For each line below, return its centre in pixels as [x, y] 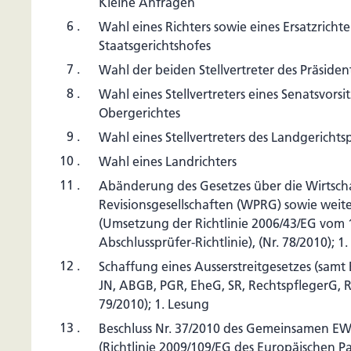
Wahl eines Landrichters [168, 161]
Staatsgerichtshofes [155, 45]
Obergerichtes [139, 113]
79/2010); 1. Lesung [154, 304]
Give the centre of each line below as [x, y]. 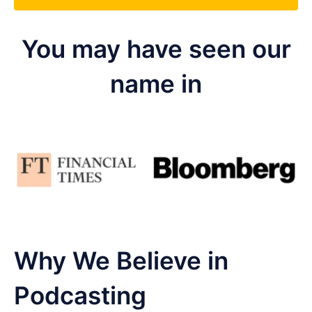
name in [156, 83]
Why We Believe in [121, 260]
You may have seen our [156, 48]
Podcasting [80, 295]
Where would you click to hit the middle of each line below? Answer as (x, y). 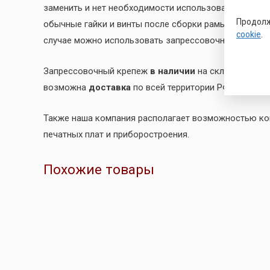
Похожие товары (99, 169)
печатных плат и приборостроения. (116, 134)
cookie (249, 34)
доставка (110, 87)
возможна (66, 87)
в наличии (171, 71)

- - - - -

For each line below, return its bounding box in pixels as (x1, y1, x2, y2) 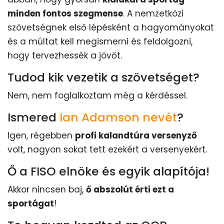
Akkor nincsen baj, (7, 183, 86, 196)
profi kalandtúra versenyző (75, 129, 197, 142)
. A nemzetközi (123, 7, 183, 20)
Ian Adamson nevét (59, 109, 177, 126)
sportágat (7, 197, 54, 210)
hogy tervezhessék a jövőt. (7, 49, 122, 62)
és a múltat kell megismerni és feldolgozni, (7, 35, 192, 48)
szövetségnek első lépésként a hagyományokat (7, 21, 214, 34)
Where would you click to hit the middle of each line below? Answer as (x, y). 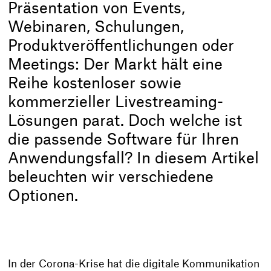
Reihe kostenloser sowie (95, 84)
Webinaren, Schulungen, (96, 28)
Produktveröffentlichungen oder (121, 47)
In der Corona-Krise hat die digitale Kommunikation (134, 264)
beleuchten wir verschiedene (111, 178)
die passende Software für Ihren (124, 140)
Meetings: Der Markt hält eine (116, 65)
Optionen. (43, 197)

- - - - -

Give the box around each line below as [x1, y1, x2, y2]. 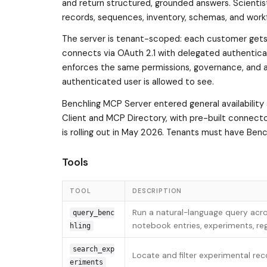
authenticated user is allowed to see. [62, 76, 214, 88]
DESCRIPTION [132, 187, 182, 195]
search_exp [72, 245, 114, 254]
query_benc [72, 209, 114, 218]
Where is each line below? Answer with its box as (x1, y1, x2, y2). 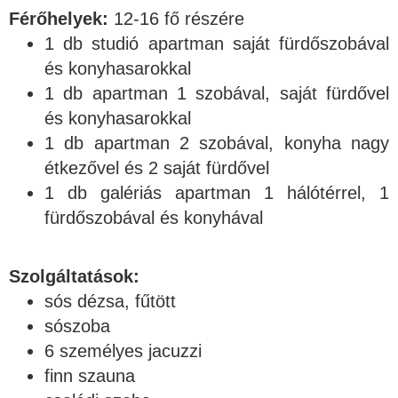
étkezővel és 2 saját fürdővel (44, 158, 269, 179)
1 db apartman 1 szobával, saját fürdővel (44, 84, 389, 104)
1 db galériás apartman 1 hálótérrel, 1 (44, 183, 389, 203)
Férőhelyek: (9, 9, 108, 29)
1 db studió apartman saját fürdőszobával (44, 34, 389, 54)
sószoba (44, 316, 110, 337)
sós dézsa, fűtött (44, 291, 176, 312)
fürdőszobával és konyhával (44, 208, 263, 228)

- - - - -

> _Problem statement_: Given the entries above, transcribe exactly the lines from the one holding "For each line below, return its centre" through the one holding "Why We Believe in [121, 260]"; pictures do not belong in the transcription.

> _Exercise response_:
For each line below, return its centre in pixels as [x, y] 
Wahl eines Landrichters [168, 161]
Staatsgerichtshofes [155, 45]
Obergerichtes [139, 113]
79/2010); 1. Lesung [154, 304]
Give the centre of each line below as [x, y]. 
name in [156, 83]
Why We Believe in [121, 260]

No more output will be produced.